Most elderly (and younger) Americans have nutritional deficiencies.
Omega 3 (fish oil) and magnesium are both known to help atrial
fibrillation, stroke risk and they help bones form and have no
adverse side effects.
Older people in the
Mediterranean area live longer and have a higher quality of life in
their elder years. Strange, since those folks are poorer and have
less access to top quality medical care than their counterparts in
America. They do not take drug therapies but they do have access to
better quality food that is fresh, organic and not processed.
Be informed. If you are prescribed any drug, learn
about it. Ask questions. Why do I need to take this drug? What could
happen if I don't take it? What are the possible side effects? Are they worse than the reason you are suppose to take it
in the first place? Don't assume your doctor knows more than you do
about it either. Ask your pharmacist as well. Also make sure that at
least one person, either your pharmacist or your doctor, knows ALL the drugs
you are taking because they can interact. And lastly eat good food.

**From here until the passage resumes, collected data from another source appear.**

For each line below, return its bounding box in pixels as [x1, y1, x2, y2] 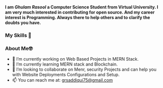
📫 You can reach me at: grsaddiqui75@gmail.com [12, 77, 113, 83]
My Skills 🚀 [5, 32, 32, 39]
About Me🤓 [5, 45, 33, 52]
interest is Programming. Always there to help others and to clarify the [5, 15, 150, 20]
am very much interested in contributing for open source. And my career [5, 9, 155, 15]
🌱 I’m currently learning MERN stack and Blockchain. [12, 61, 118, 67]
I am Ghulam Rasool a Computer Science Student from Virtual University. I [5, 4, 158, 10]
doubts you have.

Eat organic foods. Avoid genetically modified products. Take quality
supplements. Try not to eat chemicals you can't pronounce. Limit
your intake of processed foods. Drink plenty of water. Avoid
Aspartame at all costs. And if you do take a prescription do so from
an informed perspective.
===
Coumadin Basics:
Coumadin (generic name - Warfarin) is in a
class of drugs known as anticoagulants. It interferes with blood
clotting by depressing the production in the liver of blood
coagulation factors that are Vitamin-K dependent.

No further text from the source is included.